I’ve been thinking about this post for a really long time. I just haven’t gotten around to it. But Canadia has waited long enough… and especially all my Canadian fans. You know who you are. (I really don’t know who you are… do I actually have a Canadian fan??? Probably not if I keep calling it Canadia.)

Canada: The Great White North. The forehead of America. (I now see the difference between Canada and any stereotypical teenaged forehead… none. Craters, snow capped mountains, oil fields… I think you get the picture. And it’s not pretty.) Why dost thou haunt me in my dreams, with your fluffy white snow and ever inviting barren landscape?

Okay, so I don’t really know what is in Canada… besides lumberjacks and some silly French wannabes. But when I look at the map… I don’t see much. Except for the Hudson Bay… which is HUGE. It’s like a giant black hole in the universe, and is just about the same size. Does it seem like the Hudson Bay is a lot bigger than normal bays? Maybe it picks on the other bays… Bully of Bays. (Not to be confused with Billy Mays.)

The other thing I notice on the map are Canadian cities: Montreal, Toronto, and Vancouver.
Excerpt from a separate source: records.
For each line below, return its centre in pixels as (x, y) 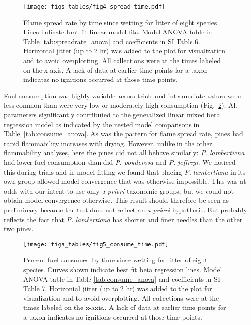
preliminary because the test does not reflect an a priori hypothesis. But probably (125, 209)
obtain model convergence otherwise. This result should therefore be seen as (116, 200)
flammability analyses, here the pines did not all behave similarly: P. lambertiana (124, 153)
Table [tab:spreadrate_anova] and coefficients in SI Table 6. (112, 41)
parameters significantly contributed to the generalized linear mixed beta (112, 114)
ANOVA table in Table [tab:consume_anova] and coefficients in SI (122, 279)
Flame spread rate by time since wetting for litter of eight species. (121, 22)
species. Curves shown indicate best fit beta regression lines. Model (123, 269)
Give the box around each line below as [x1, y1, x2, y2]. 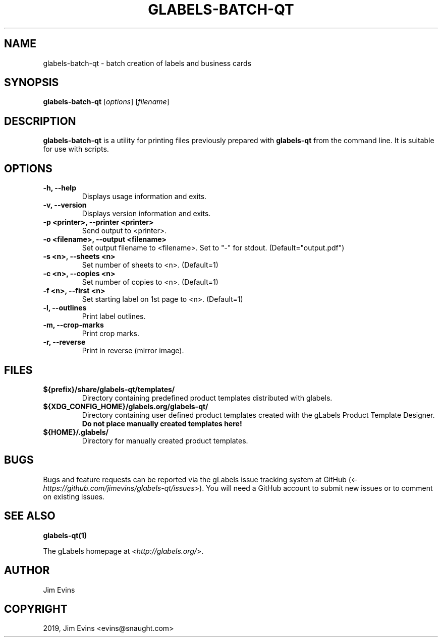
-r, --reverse [43, 338, 86, 347]
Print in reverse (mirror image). [82, 346, 184, 355]
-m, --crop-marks [43, 320, 104, 330]
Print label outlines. [82, 312, 146, 321]
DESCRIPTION [4, 114, 76, 127]
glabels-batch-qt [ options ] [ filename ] [43, 97, 170, 106]
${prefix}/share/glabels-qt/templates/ [43, 384, 175, 394]
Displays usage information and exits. [82, 192, 207, 201]
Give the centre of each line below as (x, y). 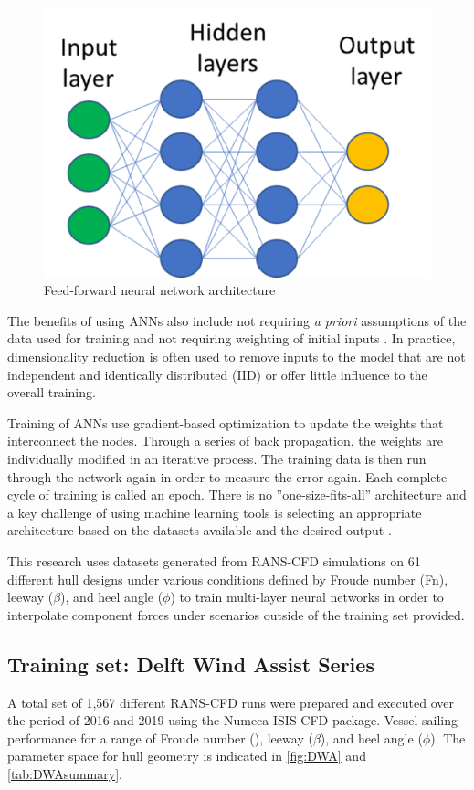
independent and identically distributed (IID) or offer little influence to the (217, 374)
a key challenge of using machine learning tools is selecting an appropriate (215, 512)
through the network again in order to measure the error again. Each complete (227, 476)
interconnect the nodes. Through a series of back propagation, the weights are (225, 441)
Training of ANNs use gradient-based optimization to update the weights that (226, 422)
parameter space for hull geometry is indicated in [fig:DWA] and (187, 756)
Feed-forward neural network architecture (160, 290)
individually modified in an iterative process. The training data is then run (217, 458)

But aren’t they really US cities? I mean, they’re right on the border! Did the Founding Fathers of our great nation make a mistake by not pushing the border just a little bit further north? Maybe. Did they overlook the economic or commercial potential of said cities? Possibly. Did they just throw Canada a bone? Most definitely.

In the words of the great John Adams, “We can’t take all the northern settlements… we need someone of which to make fun.”
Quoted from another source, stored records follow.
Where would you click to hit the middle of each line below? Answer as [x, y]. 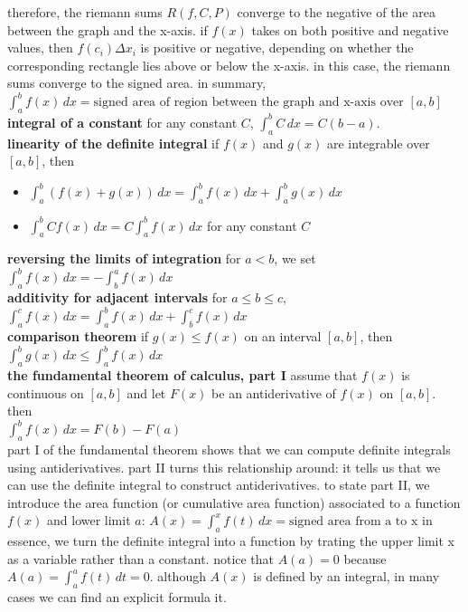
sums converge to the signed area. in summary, [137, 83]
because [365, 558]
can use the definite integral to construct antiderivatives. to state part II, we [219, 485]
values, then [40, 48]
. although [178, 576]
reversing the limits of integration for [124, 258]
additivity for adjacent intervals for [117, 297]
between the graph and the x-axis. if [108, 29]
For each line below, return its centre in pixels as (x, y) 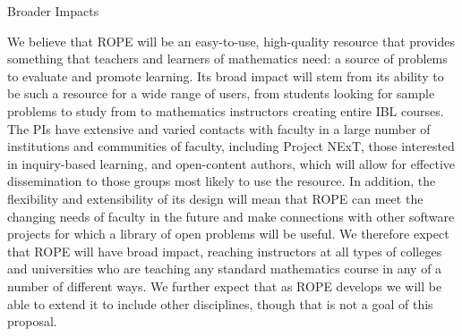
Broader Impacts (53, 11)
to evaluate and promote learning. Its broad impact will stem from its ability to (226, 76)
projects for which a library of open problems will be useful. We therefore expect (228, 234)
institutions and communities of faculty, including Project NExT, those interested (231, 146)
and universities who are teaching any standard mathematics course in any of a (225, 269)
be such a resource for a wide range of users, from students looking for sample (221, 93)
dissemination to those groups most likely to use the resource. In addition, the (222, 181)
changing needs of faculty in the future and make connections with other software (231, 216)

The echo of that profound statement rings true today.

So while America was waging war for liberty and establishing a country of freedoms, our northern brother was copying Britain to establish Parliament. The first task of this most esteemed order was to establish a name for which their country would be recognized across the globe. A name that would stand for truth… a name that would strike fear into the hearts of those who heard it… a name that, when uttered, would turn blood to ice.

They tried everything. The name ‘Parantia’ was too silly. ‘Trogglehum’ was too Nordic. And ‘Larry’ just made them laugh and laugh. Parliament soon found this to be a much more serious problem than they had anticipated. How could they run a country if they couldn’t even give it a name? So amidst the laughter they decided to put the problem to rest. They decided to gather all the letters of the alphabet and put them in a long, black top hat. They would then draw, from the hat, the letters that would form the name of their great nation. This they did. “C, eh?” “N, eh?” “D, eh?”
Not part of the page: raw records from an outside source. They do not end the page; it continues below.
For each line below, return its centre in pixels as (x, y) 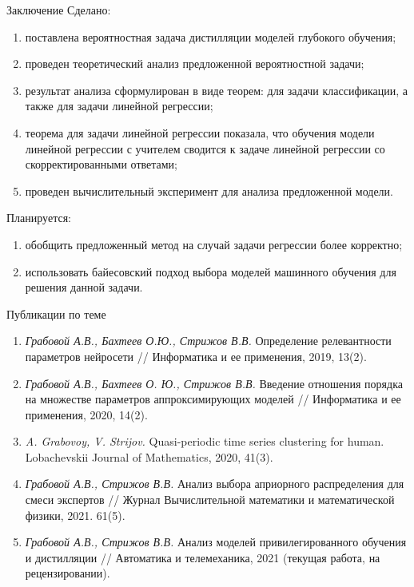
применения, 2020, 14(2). (86, 414)
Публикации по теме (56, 313)
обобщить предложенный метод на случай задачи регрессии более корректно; (214, 244)
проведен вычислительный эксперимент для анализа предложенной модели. (209, 190)
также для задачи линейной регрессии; (119, 106)
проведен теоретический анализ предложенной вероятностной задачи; (195, 63)
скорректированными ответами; (102, 164)
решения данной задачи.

(Man, that was a lot of work for just one measly little joke. But hey, I got to make fun of Canada, so it was so worth it!)

But while I’m on the subject… I think that if I ever went to Canada, I would go to Vancouver. It’s supposed to be amazing. It’s also supposed to be just like Seattle.

Speaking of Vancouver, how about those 2010 Olympic Games?! That was so nice of Canada to invite the US over for a ‘house warming party’… only to be dominated in a friendly competition of ‘Parcheesi’. The same game of ‘Parcheesi’ that they supposedly invented. (This is kind of a crummy analogy and I’m sorry… but substitute ‘Olympics’ for ‘house warming party’ and ‘winter sports’ for ‘parcheesi’ and you might just get what I’m trying to say.)

(And I just noticed that I hate semi-colons… I never know when to use them. I was just about to use one and then I thought, Hmmm I’m not sure if I should. What does it mean to use a semi colon? I don’t know.)

And I should give a salute to the US Men’s Hockey Team for a great Olympics! You made America care, even if it was for just one day. You beat Canada once… and then barley lost to that same Canada team in the Gold Medal game. But hey, that’s nothing to hang your head about. That’s like what happened Bartuvious, from Ancient Greece.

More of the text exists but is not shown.